Thanks FW. Yeah i only put up against the wall to show the difference of where i would have to screw / drill. So is it best to just centre the holes in both directions and go from there? At least then the claw shouldn't be on such an angle as it pops through the top of the cavity?
Correct,, that’s how I’ve done it on mine and it sits nicely below the cover plate, which I also recessed.
Awesome, thanks FW. Get this in and i can think about lining up the neck and doing those screw holes.
Now that i have the neck installed, i'm not 100% happy with the fit. Its really nice and tight (super happy with this) but there is still a 1 to 1.5mm gap between bottom of neck and the top of the pocket.
Could this be because the screw holes in the body are too small and not pulling the neck into the body properly? Things seemed to be flat with no rubbish in the pocket so not sure if screw holes or i guess just needs a little sanding to cater for a slight slant??

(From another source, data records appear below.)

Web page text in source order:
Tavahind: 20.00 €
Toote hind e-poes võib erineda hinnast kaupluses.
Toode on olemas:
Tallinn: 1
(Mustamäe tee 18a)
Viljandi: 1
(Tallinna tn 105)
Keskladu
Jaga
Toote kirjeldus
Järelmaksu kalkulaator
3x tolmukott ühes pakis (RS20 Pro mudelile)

Thought i might add a sneak peak at how its coming together...with next steps around fret levelling and cleaning etc before putting scratch plate back on and soldering. Bridge claw installed so just need to sit the bridge in when ready to string. Might put a string retainer in too.
You’ll really want the string retainer bar, it helps keep tuning relatively stable. Unless you are dive bombing like a Stuka Squadron!